We updated the `add_synonyms_to_text` to use the lesk synonyms and updated the model below. After running the cells below, go Exercise 2a. 

In [28]:
def add_synonyms_to_text(text): 
  
  # 1. Extract Nouns
  extracted_nouns = extract_nouns(text)

  # Edge case, no nouns are found
  if extracted_nouns == []:
    return text

  all_synonyms = []
  for noun in extracted_nouns:
    # 1. Get synonyms
    s = lesk_synonyms(text, noun)
    
    # 2. Add it to our list of synoyms
    all_synonyms.extend(s)
    unique_synonyms = set(all_synonyms)
  
  if len(unique_synonyms) == 0:
    return text
  else:
   return text + " " + " ".join(unique_synonyms)

print("He went to the bank")
print(add_synonyms_to_text("He went to the bank"))

He went to the bank
He went to the bank bank cant camber


In [29]:
dataset["text_with_lesk_synonyms"] = dataset["text"].swifter.apply(lambda x: add_synonyms_to_text(x)) 



Pandas Apply:   0%|          | 0/2320 [00:00<?, ?it/s]

In [30]:
# Generate inputs 
tfidf_w_synonyms = TfidfVectorizer()
tfidf_w_synonyms.fit(dataset["text_with_lesk_synonyms"])

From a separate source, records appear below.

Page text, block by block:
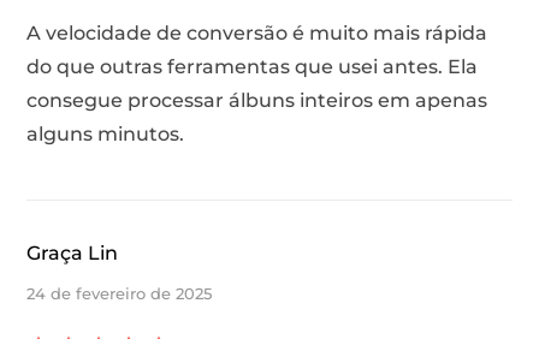
A velocidade de conversão é muito mais rápida
do que outras ferramentas que usei antes. Ela
consegue processar álbuns inteiros em apenas
alguns minutos.
Graça Lin
24 de fevereiro de 2025
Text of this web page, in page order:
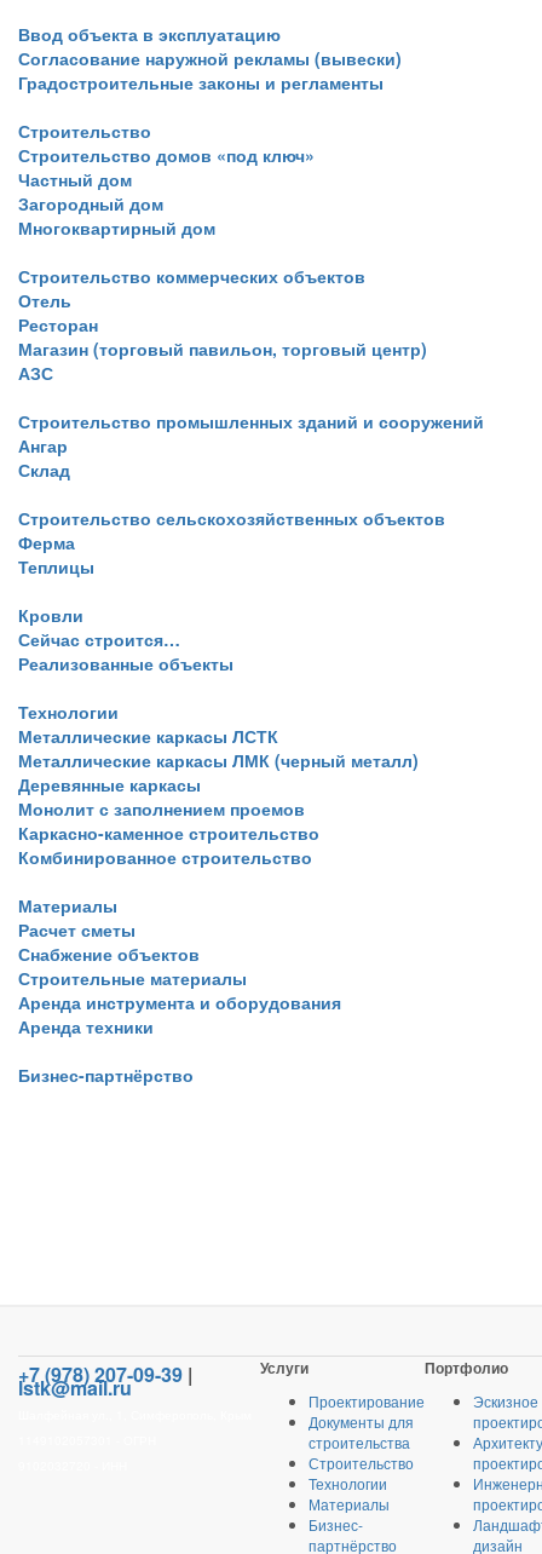
Ввод объекта в эксплуатацию
Согласование наружной рекламы (вывески)
Градостроительные законы и регламенты
Строительство
Строительство домов «под ключ»
Частный дом
Загородный дом
Многоквартирный дом
Строительство коммерческих объектов
Отель
Ресторан
Магазин (торговый павильон, торговый центр)
АЗС
Строительство промышленных зданий и сооружений
Ангар
Склад
Строительство сельскохозяйственных объектов
Ферма
Теплицы
Кровли
Сейчас строится…
Реализованные объекты
Технологии
Металлические каркасы ЛСТК
Металлические каркасы ЛМК (черный металл)
Деревянные каркасы
Монолит с заполнением проемов
Каркасно-каменное строительство
Комбинированное строительство
Материалы
Расчет сметы
Снабжение объектов
Строительные материалы
Аренда инструмента и оборудования
Аренда техники
Бизнес-партнёрство
+7 (978) 207-09-39 |
lstk@mail.ru
Услуги
Проектирование
Документы для
строительства
Строительство
Технологии
Материалы
Бизнес-
партнёрство
Портфолио
Эскизное
дизайн
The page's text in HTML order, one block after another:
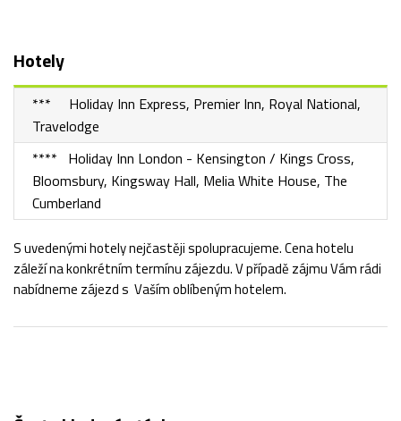
Hotely
*** Holiday Inn Express, Premier Inn, Royal National,
Travelodge
**** Holiday Inn London - Kensington / Kings Cross,
Bloomsbury, Kingsway Hall, Melia White House, The
Cumberland
S uvedenými hotely nejčastěji spolupracujeme. Cena hotelu
záleží na konkrétním termínu zájezdu. V případě zájmu Vám rádi
nabídneme zájezd s Vaším oblíbeným hotelem.

X_train = tfidf_w_synonyms.transform(dataset.query("split=='train'")["text_with_lesk_synonyms"])
X_test =  tfidf_w_synonyms.transform(dataset.query("split=='test'")["text_with_lesk_synonyms"])

print("finished")

finished


In [31]:
from sklearn.naive_bayes import GaussianNB
from sklearn.metrics import accuracy_score
clf = GaussianNB()
clf.fit(X_train.toarray(), y_train)

preds = clf.predict(X_test.toarray())
print(accuracy_score(preds, y_test))

0.8333333333333334


## Exercise 2a. Evaluation
What effect did replacing synonyms with lesk synonyms have on the model's accuracy?

it improved the model accuracy, as the synonyms added are disambigouous with lesk hence increased the chances of adding relevant synonyms only.